金融分野におけるサイバーセキュリティに関するガイドライン

金融庁 / 2024年10月4日

fsa-cybersecurity-guideline-20241004.pdf…-20241004.txt

原典: https://www.fsa.go.jp/news/r6/sonota/20241004/18.pdf


金融庁が2024年10月4日に制定した、銀行・保険・証券・資金決済など広範な「金融機関等」を横断的に対象とするサイバーセキュリティの監督上の着眼点集。従来の監督指針等(システムリスク管理規定)を補い、ガバナンス・特定・防御・検知・対応・復旧・サードパーティリスク管理を一貫した枠組みで具体化した、より詳細な実務基準である。

概要

根底にある問題意識は、サイバーインシデントによる業務中断が顧客に大きな影響を与え、金融機関ひいては金融システム全体の信頼を毀損しかねない「経営課題」だという点にある。したがってサイバーセキュリティはIT・システム部門だけで確保できるものではなく、経営陣の主体的関与のもと、企画・広報・コンプライアンス・リスク管理・監査など各部門が連携する組織全体のガバナンスとして構築することを求める。内容は各論点ごとに、一般的に実施すべき「基本的な対応事項」と、規模・特性に応じて参照すべき「対応が望ましい事項」の二層で記載される。一律の水準を課すのではなく、自らのリスクを評価して優先順位をつける「リスクベース・アプローチ」を前提とし、形式的遵守ではなく実質的・効果的な対応を期待する。
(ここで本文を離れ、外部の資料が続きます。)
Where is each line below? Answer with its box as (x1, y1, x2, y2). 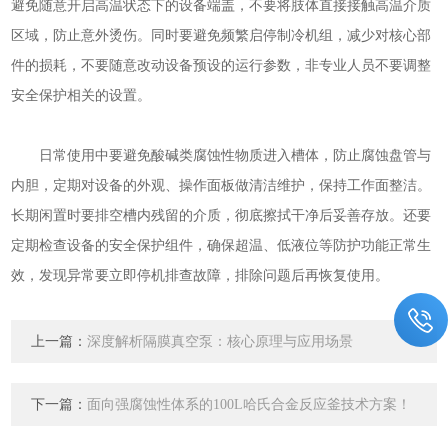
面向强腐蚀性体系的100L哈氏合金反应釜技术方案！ (87, 397, 412, 412)
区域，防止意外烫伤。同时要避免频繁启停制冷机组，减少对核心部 (11, 27, 432, 43)
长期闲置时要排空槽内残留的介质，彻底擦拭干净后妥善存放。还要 (11, 207, 432, 223)
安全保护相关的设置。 (11, 87, 152, 103)
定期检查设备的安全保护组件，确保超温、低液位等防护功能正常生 (11, 237, 432, 253)
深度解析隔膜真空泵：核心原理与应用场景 (87, 334, 354, 349)
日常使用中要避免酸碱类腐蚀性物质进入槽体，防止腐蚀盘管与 (11, 147, 432, 163)
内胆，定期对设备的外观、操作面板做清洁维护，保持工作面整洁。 (11, 177, 432, 193)
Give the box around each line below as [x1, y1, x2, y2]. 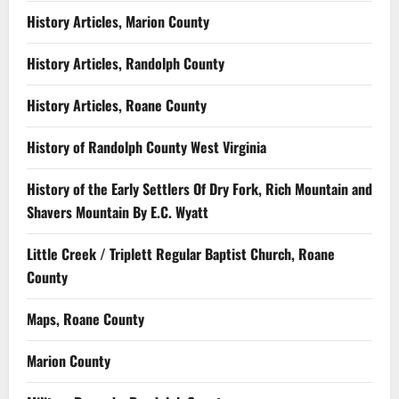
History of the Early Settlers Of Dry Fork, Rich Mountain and [27, 177, 372, 199]
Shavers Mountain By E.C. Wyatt [27, 200, 208, 223]
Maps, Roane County [27, 307, 144, 330]
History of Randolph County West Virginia [27, 135, 266, 158]
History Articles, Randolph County [27, 52, 224, 74]
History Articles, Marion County [27, 10, 209, 32]
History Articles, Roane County [27, 94, 207, 116]
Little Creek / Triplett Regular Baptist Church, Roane [27, 242, 335, 265]
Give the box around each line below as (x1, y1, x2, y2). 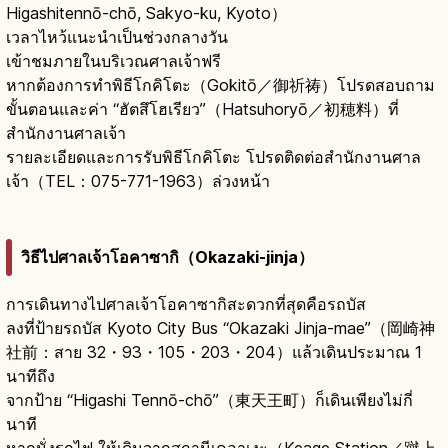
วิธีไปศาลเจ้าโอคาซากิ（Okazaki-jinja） (21, 247, 314, 268)
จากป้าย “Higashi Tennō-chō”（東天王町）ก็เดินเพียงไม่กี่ (6, 390, 413, 411)
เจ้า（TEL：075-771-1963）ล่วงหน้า (6, 170, 270, 191)
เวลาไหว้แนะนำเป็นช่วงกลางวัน (6, 26, 228, 47)
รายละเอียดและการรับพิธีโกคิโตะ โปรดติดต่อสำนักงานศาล (6, 146, 421, 167)
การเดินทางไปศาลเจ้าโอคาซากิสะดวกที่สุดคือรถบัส (6, 294, 366, 315)
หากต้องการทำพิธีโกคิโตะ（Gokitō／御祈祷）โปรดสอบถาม (6, 74, 435, 95)
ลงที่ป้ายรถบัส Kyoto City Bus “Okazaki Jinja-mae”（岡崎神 (6, 318, 435, 339)
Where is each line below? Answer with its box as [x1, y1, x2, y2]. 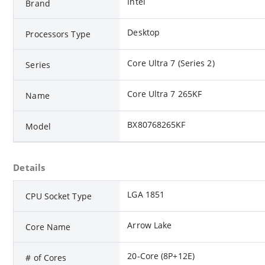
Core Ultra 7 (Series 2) [127, 57, 215, 69]
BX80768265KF [127, 119, 186, 131]
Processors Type [25, 28, 91, 40]
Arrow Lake [127, 219, 172, 231]
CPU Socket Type [25, 190, 94, 202]
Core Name [25, 221, 73, 233]
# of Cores [25, 252, 69, 264]
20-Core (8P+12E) [127, 250, 195, 262]
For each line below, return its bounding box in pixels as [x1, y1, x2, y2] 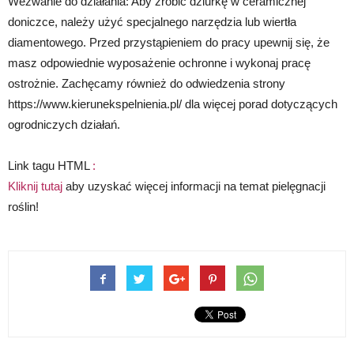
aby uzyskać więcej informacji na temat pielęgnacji [62, 179, 326, 194]
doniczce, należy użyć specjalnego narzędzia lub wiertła [8, 15, 296, 29]
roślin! [8, 200, 39, 214]
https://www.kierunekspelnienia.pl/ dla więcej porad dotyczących [8, 97, 337, 111]
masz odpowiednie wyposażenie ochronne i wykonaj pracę [8, 56, 311, 70]
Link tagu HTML [8, 159, 92, 173]
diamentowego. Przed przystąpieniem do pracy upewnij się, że [8, 36, 330, 50]
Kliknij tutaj [8, 179, 62, 194]
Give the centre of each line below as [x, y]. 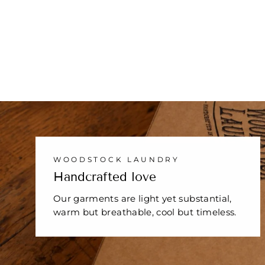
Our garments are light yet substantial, [143, 199]
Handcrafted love [105, 177]
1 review [139, 17]
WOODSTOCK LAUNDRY [117, 160]
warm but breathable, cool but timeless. [145, 212]
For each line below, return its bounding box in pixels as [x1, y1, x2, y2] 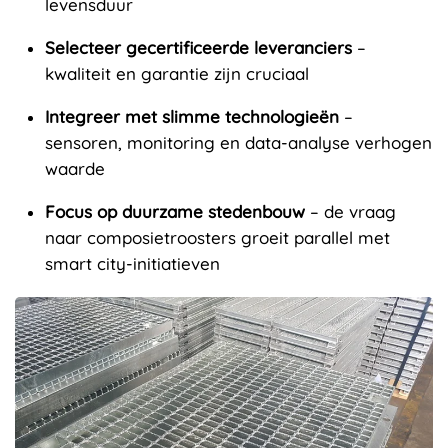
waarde [45, 158, 105, 180]
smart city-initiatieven [45, 253, 220, 275]
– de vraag [305, 201, 396, 223]
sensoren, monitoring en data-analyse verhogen [45, 132, 432, 154]
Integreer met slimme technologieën [45, 106, 339, 128]
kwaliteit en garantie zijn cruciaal [45, 63, 309, 85]
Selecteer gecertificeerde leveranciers [45, 37, 352, 59]
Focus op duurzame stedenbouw [45, 201, 305, 223]
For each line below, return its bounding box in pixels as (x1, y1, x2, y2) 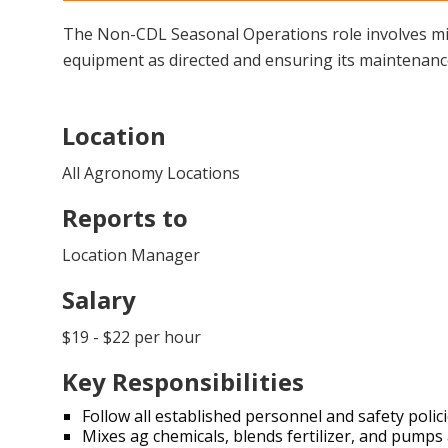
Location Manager (62, 244, 200, 266)
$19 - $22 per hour (62, 326, 201, 348)
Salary (62, 283, 136, 316)
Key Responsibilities (62, 365, 304, 398)
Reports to (62, 201, 188, 234)
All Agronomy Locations (62, 162, 240, 184)
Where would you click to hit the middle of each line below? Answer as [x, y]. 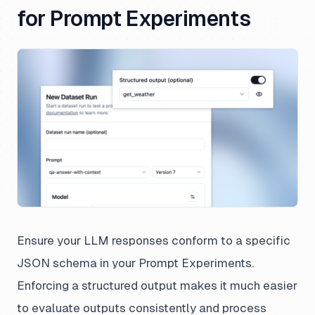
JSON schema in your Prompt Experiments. [135, 263]
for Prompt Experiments [134, 19]
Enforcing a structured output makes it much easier [157, 286]
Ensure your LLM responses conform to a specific [154, 241]
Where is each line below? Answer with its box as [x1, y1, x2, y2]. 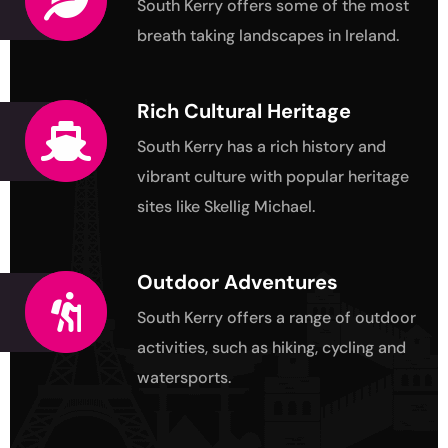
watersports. [137, 367, 231, 389]
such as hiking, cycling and [212, 337, 406, 359]
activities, [137, 337, 212, 359]
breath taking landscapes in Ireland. [137, 25, 399, 47]
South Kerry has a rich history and [137, 136, 386, 158]
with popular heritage [250, 166, 409, 188]
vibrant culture [137, 166, 250, 188]
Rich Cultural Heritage [137, 98, 351, 125]

グループを形成する場合は海外拠点を含め整合的な態勢を整える必要がある。

ガイドラインの位置づけと基本的な考え方

銀行・生命保険・損害保険・証券・資金決済の各分野は、サイバーセキュリティ基本法上の重要インフラ事業者に指定されており、サービスを安定的・適切に提供する責務を負う。本ガイドラインは、この責務と各業法(業務の健全かつ適切な運営の確保)を背景に、監督指針等とは別に策定された、より詳細な指針である。対象は主要行等、中小・地域金融機関、保険会社、金融商品取引業者、資金移動業者、暗号資産交換業者、清算・振替機関等、金融商品取引所など、監督指針等にサイバーセキュリティ管理の定めがある広範な「金融機関等」に及ぶ。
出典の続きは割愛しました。